Estimate the probability based on the the 20-year period that the lower basin allocation will not be met if upper basin allocation is satisfied. Estimate the probability that the allocation will not be met using the entire data set if the upper basin allocation is satisfied.

Next assume that lower basin is satisfied first (this is the historical result of the original and subsequent treaties). Estimate the probability that the upper basin allocation will not be met. Determine an upper basin allocation that will be met 95% of the time. Again use the 20 year initial record, then the entire record.

After these exploratory analyses decide if the basin allocations reasonable in the context of the flows that actually occured after the Compact was in effect? That is was the initial 20 year period sufficiently different from the later data that the Compact authors made decisions based on unusually high or low flows?

remote_webroot="http://54.243.252.9/engr-1330-webroot/8-Labs/Lab16/"  # set the webroot
remote_url=remote_webroot+"colorado.txt"
rget = requests.get(remote_url, allow_redirects=True)  # get the remote resource, follow imbedded links
open('colorado.txt','wb').write(rget.content) # extract from the remote the contents, assign to a local file same name

1571

colorado_df = pd.read_table("colorado.txt") # Read the file as a table assign to a dataframe 
colorado_df.plot.line(x='YEAR', y='ANNUAL.VOLUME')
colorado_df.describe()

We can kind of use the description to answer our questions.
Estimate the probability based on the the 20-year period that the lower basin allocation will not be met if upper basin allocation is satisfied

First filter the data

junkdf = colorado_df[colorado_df['YEAR'] <= 1927] # screen by year
junkdf.plot.line(x='YEAR', y='ANNUAL.VOLUME') # plot the first 22 years
junkdf.describe()

Then observe that the minimum is 12 million, so the upper basin's 7.5 million is satisfied all 22 years (yay for the upstreamers!) If the downstreamers get their allocation the total in the river needs to be 15 million, so the question is what fraction of observations is less than 15 million, that fraction is an estimate of the probability downstreamers won't get their water.

result1 = junkdf.count()
result2 = junkdf[junkdf['ANNUAL.VOLUME'] < 15.0E6].count()
print ('Probability Downstreamers Wont Get their Agua =%.3f' % (result2[0]/result1[0]))

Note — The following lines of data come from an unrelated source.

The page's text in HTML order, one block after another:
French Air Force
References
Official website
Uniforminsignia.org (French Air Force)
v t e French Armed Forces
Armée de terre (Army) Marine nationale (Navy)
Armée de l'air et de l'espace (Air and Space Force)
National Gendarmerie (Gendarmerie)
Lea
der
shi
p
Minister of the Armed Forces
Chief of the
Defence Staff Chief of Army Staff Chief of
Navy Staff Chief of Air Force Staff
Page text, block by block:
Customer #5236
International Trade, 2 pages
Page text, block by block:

Probability Downstreamers Wont Get their Agua =0.318

The fraction is about 1/3; so 33% of the time, downstreamers won't get their water!

Estimate the probability that the allocation will not be met using the entire data set if the upper basin allocation is satisfied. Here we use the same logic and scripts but dont need the date filter

result1 = colorado_df.count()
result2 = colorado_df[colorado_df['ANNUAL.VOLUME'] < 15.0E6].count()
print ("Probability Downstreamers Wont Get their Agua =%.3f " % (result2[0]/result1[0]))

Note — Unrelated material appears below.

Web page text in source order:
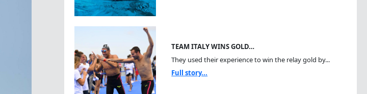
TEAM ITALY WINS GOLD…
They used their experience to win the relay gold by...
Full story...

Probability Downstreamers Wont Get their Agua =0.500

So the downstreamers wont get water 1/2 the time.

Next assume that lower basin is satisfied first (this is the historical result of the original and subsequent treaties). Determine an upper basin allocation that will be met 95% of the time.

Again use the 22 year initial record, then the entire record.

result1 = junkdf.count()
result2 = junkdf[junkdf['ANNUAL.VOLUME'] > 12.5e6].count()
print ('Probability Uptreamers Will Get their Agua based on 22 years =%.3f' % (result2[0]/result1[0]))
print ('Allocation Upstream =%.3f' % (12.5e6 - 7.5e6))
result1 = colorado_df.count()
result2 = colorado_df[colorado_df['ANNUAL.VOLUME'] > 8.5e6].count()
print ('Probability Uptreamers Will Get their Agua based on 98 years =%.3f' % (result2[0]/result1[0]))
print ('Allocation Upstream =%.3f' % (8.5e6 - 7.5e6))

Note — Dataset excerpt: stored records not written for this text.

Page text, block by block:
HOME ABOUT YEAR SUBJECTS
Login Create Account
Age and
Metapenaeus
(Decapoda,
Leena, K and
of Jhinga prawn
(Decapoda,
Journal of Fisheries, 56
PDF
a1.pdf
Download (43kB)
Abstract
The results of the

Probability Uptreamers Will Get their Agua based on 22 years =0.955
Allocation Upstream =5000000.000
Probability Uptreamers Will Get their Agua based on 98 years =0.949
Allocation Upstream =1000000.000

So based on 22 years of record, 5 million acre feet allocation would be satisfied 95% of the time. Using the entire record, only 1 million acre feet was available for the upstream - interestingly that same extra 1 million already available to the downstreamers.

Not a favorable contract for Upstreamers and Mexico, the big error was the choice of absolute volumes; flow fractions would have made more sense and still kept lawyers busy.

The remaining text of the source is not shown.